I believe it can be fairly assessed by now that I have been through at least most of the changes and must be where the owl went. The path of experiences that step-by-step brought me to these mountains must be the way the owl pointed. Being open to changes turned out to be necessary several times, but that's inevitable any way you look at it. It appears the interior changes paralleled the changes on the outside. Turns out, it is inner unfoldment I've been open to along the way. As far as I remember back, I never wanted to join the parade. I didn't believe the parade. Reenactments are boring. I've looked for the spirit in this world, the energy that activates this world, which is a manifestation of the spirit, operates on the same principles as the spirit.  The Christ goes among us explaining  it is experiential, everything comes back, an invisible principle as reliable as gravity. So the conscious individual puts out into the world what he / she wants in the return. As above, so below. The world of the spirit, or you might say the mind, directs the physical dimension. I have found that when a change occurs within, I will see a change in the world around me. Some people I know will fall away and new ones come in to take their places. It's a hard saying, but the people around us are expressions of aspects of our own individual selves.
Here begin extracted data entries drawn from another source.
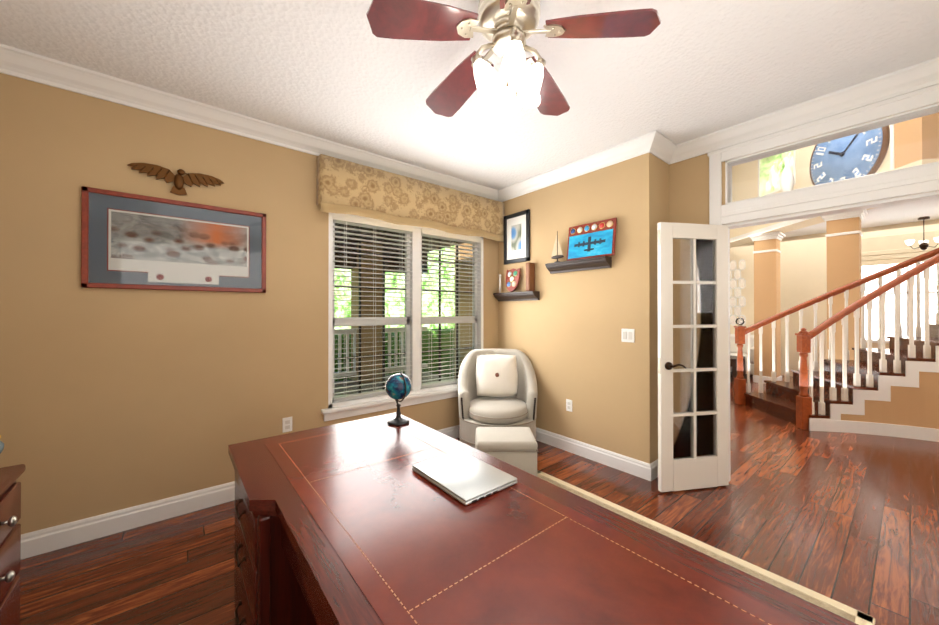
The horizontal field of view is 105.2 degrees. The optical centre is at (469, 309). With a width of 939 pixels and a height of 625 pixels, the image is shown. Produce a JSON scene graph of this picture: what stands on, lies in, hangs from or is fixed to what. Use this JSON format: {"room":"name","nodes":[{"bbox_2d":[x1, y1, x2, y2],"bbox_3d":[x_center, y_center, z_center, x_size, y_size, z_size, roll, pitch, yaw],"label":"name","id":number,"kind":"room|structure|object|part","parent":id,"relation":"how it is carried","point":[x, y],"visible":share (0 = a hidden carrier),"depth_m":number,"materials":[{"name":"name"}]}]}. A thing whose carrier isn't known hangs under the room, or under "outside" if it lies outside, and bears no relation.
{"room":"home office","nodes":[
{"label":"home office","id":0,"kind":"room"},
{"bbox_2d":[0,73,497,533],"bbox_3d":[-1.083,-0.006,3.279,4.588,2.810,0.150,0,0,-39],"label":"wall","id":1,"kind":"structure","parent":0,"point":[111,400],"depth_m":2.32,"materials":[{"name":"beige paint"}]},
{"bbox_2d":[81,186,265,292],"bbox_3d":[-1.949,-0.436,2.461,0.976,0.607,0.030,0,0,-39],"label":"print","id":2,"kind":"object","parent":1,"relation":"attached to","point":[132,241],"visible":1,"depth_m":2.40,"materials":[{"name":"wood"},{"name":"paper"},{"name":"glass"}]},
{"bbox_2d":[127,163,223,194],"bbox_3d":[-1.969,-0.868,2.432,0.510,0.175,0.047,0,0,-39],"label":"wall plaque","id":3,"kind":"object","parent":1,"relation":"attached to","point":[178,179],"visible":0.96,"depth_m":2.42,"materials":[{"name":"brown wood"}]},
{"bbox_2d":[21,425,459,559],"bbox_3d":[-1.158,1.331,3.103,3.898,0.133,0.018,0,0,-39],"label":"baseboard","id":4,"kind":"structure","parent":1,"relation":"attached to","point":[42,541],"depth_m":2.27,"materials":[{"name":"white wood"}]},
{"bbox_2d":[0,44,499,200],"bbox_3d":[-1.098,-1.355,3.113,3.808,0.115,0.100,0,0,-39],"label":"crown molding","id":5,"kind":"structure","parent":1,"relation":"attached to","point":[23,64],"depth_m":2.46,"materials":[{"name":"white wood"}]},
{"bbox_2d":[282,417,291,432],"bbox_3d":[-1.455,0.918,2.870,0.072,0.116,0.009,0,0,-39],"label":"electrical outlet plate","id":6,"kind":"object","parent":1,"relation":"attached to","point":[287,424],"visible":1,"depth_m":2.87,"materials":[{"name":"white plastic"}]},
{"bbox_2d":[334,223,462,395],"bbox_3d":[-2.709,0.095,3.607,6.400,2.790,2.388,0,0,-39],"label":"porch","id":7,"kind":"object","parent":1,"relation":"attached to","point":[355,329],"depth_m":5.42,"materials":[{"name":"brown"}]},
{"bbox_2d":[321,213,482,421],"bbox_3d":[-0.555,0.041,3.677,1.890,1.820,0.200,0,0,-39],"label":"window","id":8,"kind":"structure","parent":1,"relation":"in","point":[344,407],"depth_m":3.63,"materials":[{"name":"white wood"}]},
{"bbox_2d":[332,213,412,398],"bbox_3d":[-0.894,0.003,3.381,0.792,1.677,0.060,0,0,-39],"label":"window blind","id":9,"kind":"object","parent":8,"relation":"attached to","point":[360,222],"visible":0.83,"depth_m":3.35,"materials":[{"name":"white plastic"}]},
{"bbox_3d":[-0.581,-0.009,3.709,1.700,1.650,0.018,0,0,-39],"label":"window muntins","id":10,"kind":"part","parent":8,"relation":"part of","materials":[{"name":"white wood"}]},
{"bbox_2d":[421,229,480,387],"bbox_3d":[-0.196,0.005,3.949,0.792,1.677,0.060,0,0,-39],"label":"window blind","id":11,"kind":"object","parent":8,"relation":"attached to","point":[448,236],"visible":0.75,"depth_m":3.91,"materials":[{"name":"white plastic"}]},
{"bbox_2d":[317,154,503,241],"bbox_3d":[-0.432,-1.040,3.636,2.104,0.470,0.126,0,0,-39],"label":"window valance","id":12,"kind":"object","parent":1,"relation":"attached to","point":[347,187],"visible":0.96,"depth_m":3.40,"materials":[{"name":"fabric"}]},
{"bbox_2d":[455,245,459,377],"bbox_3d":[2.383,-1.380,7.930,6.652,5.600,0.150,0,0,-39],"label":"post","id":13,"kind":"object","parent":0,"point":[458,312],"depth_m":5.80,"materials":[{"name":"beige paint"}]},
{"bbox_2d":[460,243,471,365],"bbox_3d":[2.954,-1.407,2.077,0.150,5.600,9.650,0,0,-39],"label":"wall","id":14,"kind":"structure","parent":0,"point":[465,332],"depth_m":5.66,"materials":[{"name":"paint"}]},
{"bbox_2d":[0,0,938,189],"bbox_3d":[0.253,-1.479,1.644,4.588,0.120,4.385,0,0,-39],"label":"ceiling","id":15,"kind":"structure","parent":0,"point":[338,71],"depth_m":2.06,"materials":[{"name":"white paint"}]},
{"bbox_2d":[366,0,660,118],"bbox_3d":[0.150,-1.175,1.646,1.170,0.489,1.139,0,0,-39],"label":"ceiling fan","id":16,"kind":"object","parent":15,"relation":"hanging from","point":[507,29],"visible":1,"depth_m":1.54,"materials":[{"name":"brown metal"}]},
{"bbox_2d":[17,374,938,624],"bbox_3d":[4.207,1.457,5.050,15.040,0.100,15.000,0,0,-39],"label":"floor","id":17,"kind":"structure","parent":0,"point":[851,520],"depth_m":2.23,"materials":[{"name":"brown wood"}]},
{"bbox_2d":[0,464,24,624],"bbox_3d":[-1.502,0.967,0.823,0.505,0.840,0.835,0,0,-39],"label":"dresser","id":18,"kind":"object","parent":17,"relation":"on","point":[10,528],"visible":1,"depth_m":1.18,"materials":[{"name":"brown wood"}]},
{"bbox_2d":[0,435,3,453],"bbox_3d":[-1.589,0.424,1.009,0.299,0.243,0.441,0,0,-39],"label":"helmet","id":19,"kind":"object","parent":18,"relation":"on","point":[1,446],"visible":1,"depth_m":1.19,"materials":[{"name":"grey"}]},
{"bbox_2d":[458,349,537,447],"bbox_3d":[0.290,0.920,3.762,0.794,0.962,0.774,0,0,-39],"label":"armchair","id":20,"kind":"object","parent":17,"relation":"on","point":[518,410],"visible":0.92,"depth_m":3.63,"materials":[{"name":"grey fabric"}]},
{"bbox_2d":[476,354,517,396],"bbox_3d":[0.292,0.701,3.843,0.450,0.437,0.167,0,0,0],"label":"armchair pillow","id":21,"kind":"object","parent":20,"relation":"on","point":[496,375],"visible":1,"depth_m":3.79,"materials":[{"name":"white fabric"}]},
{"bbox_2d":[475,427,538,476],"bbox_3d":[0.303,1.230,3.085,0.507,0.335,0.418,0,0,1],"label":"ottoman","id":22,"kind":"object","parent":17,"relation":"on","point":[515,446],"visible":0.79,"depth_m":2.89,"materials":[{"name":"grey fabric"}]},
{"bbox_2d":[228,412,857,624],"bbox_3d":[-0.160,0.998,1.139,0.845,0.782,1.918,0,0,-39],"label":"desk","id":23,"kind":"object","parent":17,"relation":"on","point":[358,522],"visible":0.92,"depth_m":0.94,"materials":[{"name":"brown wood"}]},
{"bbox_2d":[385,372,411,425],"bbox_3d":[-0.381,0.473,1.939,0.140,0.275,0.153,0,0,-39],"label":"globe","id":24,"kind":"object","parent":23,"relation":"on","point":[398,386],"visible":1,"depth_m":1.90,"materials":[{"name":"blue plastic"}]},
{"bbox_2d":[412,450,516,504],"bbox_3d":[-0.025,0.597,1.307,0.235,0.019,0.332,0,0,-39],"label":"laptop","id":25,"kind":"object","parent":23,"relation":"on","point":[462,477],"visible":0.98,"depth_m":1.27,"materials":[{"name":"silver metal"}]},
{"bbox_2d":[537,470,874,624],"bbox_3d":[0.564,1.385,1.835,1.656,0.013,1.936,0,0,-39],"label":"rug","id":26,"kind":"object","parent":17,"relation":"on","point":[828,604],"visible":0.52,"depth_m":1.98,"materials":[{"name":"wicker"}]},
{"bbox_2d":[730,355,744,381],"bbox_3d":[5.044,1.189,7.601,0.644,0.460,1.150,0,0,-39],"label":"coffee table","id":27,"kind":"object","parent":17,"relation":"on","point":[733,365],"visible":0.15,"depth_m":7.02,"materials":[{"name":"brown wood"}]},
{"bbox_2d":[730,334,753,374],"bbox_3d":[5.574,0.993,8.420,0.970,0.860,2.200,0,0,-39],"label":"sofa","id":28,"kind":"object","parent":17,"relation":"on","point":[733,348],"visible":0.02,"depth_m":7.82,"materials":[{"name":"fabric"}]},
{"bbox_2d":[749,231,784,383],"bbox_3d":[5.808,-0.024,7.003,0.470,2.880,0.470,0,0,-39],"label":"square column","id":29,"kind":"structure","parent":17,"relation":"on","point":[767,296],"depth_m":6.89,"materials":[{"name":"paint"}]},
{"bbox_2d":[734,248,938,441],"bbox_3d":[5.596,-0.467,3.688,1.985,3.736,4.736,0,0,-39],"label":"staircase","id":30,"kind":"structure","parent":17,"relation":"on","point":[891,391],"depth_m":4.17,"materials":[{"name":"brown wood"}]},
{"bbox_2d":[820,209,867,359],"bbox_3d":[5.683,-0.031,5.445,0.470,2.880,0.470,0,0,-39],"label":"square column","id":31,"kind":"structure","parent":17,"relation":"on","point":[844,234],"depth_m":5.33,"materials":[{"name":"paint"}]},
{"bbox_2d":[730,158,938,247],"bbox_3d":[6.131,-1.686,6.536,4.031,0.440,5.255,0,0,-39],"label":"beam","id":32,"kind":"structure","parent":31,"relation":"on","point":[739,236],"depth_m":6.55,"materials":[{"name":"beige paint"}]},
{"bbox_2d":[780,157,793,191],"bbox_3d":[5.713,-2.272,6.457,0.200,0.970,0.200,0,0,-39],"label":"vase","id":33,"kind":"object","parent":32,"relation":"on","point":[785,183],"depth_m":6.41,"materials":[{"name":"white ceramic"}]},
{"bbox_2d":[498,153,668,463],"bbox_3d":[1.112,-0.004,3.812,0.510,2.810,1.795,0,0,-39],"label":"wall","id":34,"kind":"structure","parent":0,"point":[563,333],"depth_m":3.32,"materials":[{"name":"beige paint"}]},
{"bbox_2d":[493,291,539,300],"bbox_3d":[0.517,-0.150,4.053,0.110,0.095,0.610,0,0,-39],"label":"shelf ledge","id":35,"kind":"object","parent":34,"relation":"attached to","point":[522,296],"visible":0.94,"depth_m":3.99,"materials":[{"name":"brown wood"}]},
{"bbox_2d":[499,262,534,292],"bbox_3d":[0.514,-0.354,4.061,0.095,0.310,0.513,0,0,-39],"label":"decorations","id":36,"kind":"object","parent":35,"relation":"on","point":[512,278],"visible":0.98,"depth_m":4.03,"materials":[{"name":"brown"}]},
{"bbox_2d":[504,209,529,264],"bbox_3d":[0.535,-0.823,4.101,0.025,0.570,0.395,0,0,-39],"label":"photo frame","id":37,"kind":"object","parent":34,"relation":"attached to","point":[517,237],"visible":1,"depth_m":4.08,"materials":[{"name":"black wood"}]},
{"bbox_2d":[566,399,571,411],"bbox_3d":[0.986,0.946,3.552,0.009,0.116,0.072,0,0,-39],"label":"electrical outlet plate","id":38,"kind":"object","parent":34,"relation":"attached to","point":[568,405],"visible":1,"depth_m":3.55,"materials":[{"name":"white plastic"}]},
{"bbox_2d":[545,256,611,273],"bbox_3d":[1.022,-0.423,3.434,0.110,0.095,0.660,0,0,-39],"label":"shelf ledge","id":39,"kind":"object","parent":34,"relation":"attached to","point":[601,262],"visible":1,"depth_m":3.38,"materials":[{"name":"brown wood"}]},
{"bbox_2d":[551,218,616,262],"bbox_3d":[1.053,-0.640,3.398,0.063,0.336,0.693,0,0,-39],"label":"decorations","id":40,"kind":"object","parent":39,"relation":"on","point":[593,239],"visible":0.94,"depth_m":3.31,"materials":[{"name":"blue wood"}]},
{"bbox_2d":[496,130,663,201],"bbox_3d":[0.946,-1.353,3.539,0.100,0.115,1.770,0,0,-39],"label":"crown molding","id":41,"kind":"structure","parent":34,"relation":"attached to","point":[652,142],"depth_m":3.33,"materials":[{"name":"white wood"}]},
{"bbox_2d":[536,427,652,480],"bbox_3d":[0.924,1.334,3.618,0.018,0.133,1.778,0,0,-39],"label":"baseboard","id":42,"kind":"structure","parent":34,"relation":"attached to","point":[638,468],"depth_m":3.29,"materials":[{"name":"white wood"}]},
{"bbox_2d":[621,329,634,342],"bbox_3d":[1.363,0.221,3.091,0.010,0.116,0.116,0,0,-39],"label":"switch plate","id":43,"kind":"object","parent":34,"relation":"attached to","point":[627,335],"visible":1,"depth_m":3.08,"materials":[{"name":"white plastic"}]},
{"bbox_2d":[653,459,657,479],"bbox_3d":[1.639,1.331,3.065,0.388,0.133,0.018,0,0,-39],"label":"baseboard","id":44,"kind":"structure","parent":34,"relation":"attached to","point":[655,464],"depth_m":2.98,"materials":[{"name":"white wood"}]},
{"bbox_2d":[660,57,938,164],"bbox_3d":[2.429,-1.358,2.333,0.100,0.115,2.170,0,0,-39],"label":"crown molding","id":45,"kind":"structure","parent":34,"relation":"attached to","point":[925,74],"depth_m":2.43,"materials":[{"name":"white wood"}]},
{"bbox_2d":[669,104,933,436],"bbox_3d":[2.552,-0.011,2.350,0.120,2.810,2.290,0,0,-39],"label":"wall","id":46,"kind":"structure","parent":0,"point":[688,190],"depth_m":3.11,"materials":[{"name":"beige paint"}]},
{"bbox_2d":[657,222,728,491],"bbox_3d":[1.745,0.358,2.812,0.558,2.053,0.340,0,0,-39],"label":"door leaf","id":47,"kind":"structure","parent":46,"relation":"in","point":[693,452],"depth_m":2.80,"materials":[{"name":"white wood"}]},
{"bbox_2d":[707,84,938,480],"bbox_3d":[2.502,0.050,2.406,0.164,2.690,1.530,0,0,-39],"label":"door frame","id":48,"kind":"structure","parent":46,"relation":"attached to","point":[882,188],"depth_m":2.43,"materials":[{"name":"white wood"}]},
{"bbox_2d":[729,109,938,201],"bbox_3d":[2.509,-1.017,2.405,0.006,0.323,1.283,0,0,-39],"label":"window","id":49,"kind":"structure","parent":46,"relation":"in","point":[837,158],"depth_m":2.42,"materials":[{"name":"clear glass"}]},
{"bbox_2d":[730,219,938,375],"bbox_3d":[7.152,-1.382,7.458,0.150,5.600,15.000,0,0,-39],"label":"wall","id":50,"kind":"structure","parent":0,"point":[803,268],"depth_m":7.57,"materials":[{"name":"beige paint"}]},
{"bbox_2d":[730,259,745,325],"bbox_3d":[6.106,-0.401,8.601,0.014,1.552,0.842,0,0,-39],"label":"wall decor","id":51,"kind":"object","parent":50,"relation":"attached to","point":[741,285],"visible":0.35,"depth_m":8.41,"materials":[{"name":"white"}]},
{"bbox_2d":[861,230,938,342],"bbox_3d":[8.688,-0.382,5.371,0.095,1.980,4.050,0,0,-39],"label":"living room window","id":52,"kind":"structure","parent":50,"relation":"in","point":[879,253],"depth_m":6.52,"materials":[{"name":"white"}]},
{"bbox_2d":[732,112,938,201],"bbox_3d":[5.880,-2.984,6.928,4.107,2.400,3.766,0,0,-39],"label":"wall","id":53,"kind":"structure","parent":0,"point":[927,134],"depth_m":5.00,"materials":[{"name":"paint"}]},
{"bbox_2d":[758,150,795,196],"bbox_3d":[6.011,-2.729,7.047,0.020,0.850,0.940,0,0,5],"label":"window","id":54,"kind":"structure","parent":53,"relation":"in","point":[792,155],"depth_m":7.10,"materials":[{"name":"white"}]},
{"bbox_2d":[809,125,889,184],"bbox_3d":[5.854,-2.430,5.603,0.083,1.227,1.227,0,0,5],"label":"wall clock","id":55,"kind":"object","parent":53,"relation":"attached to","point":[836,172],"depth_m":5.49,"materials":[{"name":"blue"}]},
{"bbox_2d":[783,198,938,237],"bbox_3d":[9.463,-1.621,7.558,6.800,0.120,7.200,0,0,5],"label":"ceiling","id":56,"kind":"structure","parent":0,"point":[897,214],"depth_m":5.97,"materials":[{"name":"white paint"}]},
{"bbox_2d":[905,216,938,249],"bbox_3d":[7.077,-1.178,5.592,0.340,0.515,0.377,0,0,-39],"label":"pendant light","id":57,"kind":"object","parent":56,"relation":"hanging from","point":[924,245],"visible":1,"depth_m":5.57,"materials":[{"name":"white glass"}]},
{"label":"outside","id":58,"kind":"structure","parent":0,"visible":0},
{"bbox_3d":[-5.474,1.579,9.852,28.000,0.100,11.100,0,0,-39],"label":"lawn","id":59,"kind":"structure","parent":58,"visible":0},
{"bbox_2d":[334,328,454,381],"bbox_3d":[-2.865,0.757,5.855,15.000,1.507,0.900,0,0,-39],"label":"hedge","id":60,"kind":"object","parent":59,"relation":"on","point":[430,333],"depth_m":6.96,"materials":[{"name":"green plant"}]},
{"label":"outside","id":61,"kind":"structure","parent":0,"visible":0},
{"bbox_2d":[335,246,454,328],"bbox_3d":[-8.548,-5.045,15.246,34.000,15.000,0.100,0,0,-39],"label":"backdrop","id":62,"kind":"structure","parent":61,"point":[340,311],"depth_m":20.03,"materials":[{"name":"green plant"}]}
]}
And we are that to them. Inside myself, I like to be firmly grounded though not locked down grounded. Grounded like a battery needs a ground. I believe I'm having an earth experience this lifetime, not an after-death experience. I've come to see the scriptures all over the world concern inner peace. This is what I've pursued all the way along without knowing to put it in these words. I believe I do have interior peace now. Maybe it is just the slowed mind of a certain age. Mind runs all the time, though without entertaining worries, fears, same thing. I'm not one of the white men my age bitching and griping all the time about immigrants. This is what I've lived my life in poverty for, inner peace. I'm glad in hindsight I followed the bird, glad I asked self the question earlier in the day what I've been moving toward.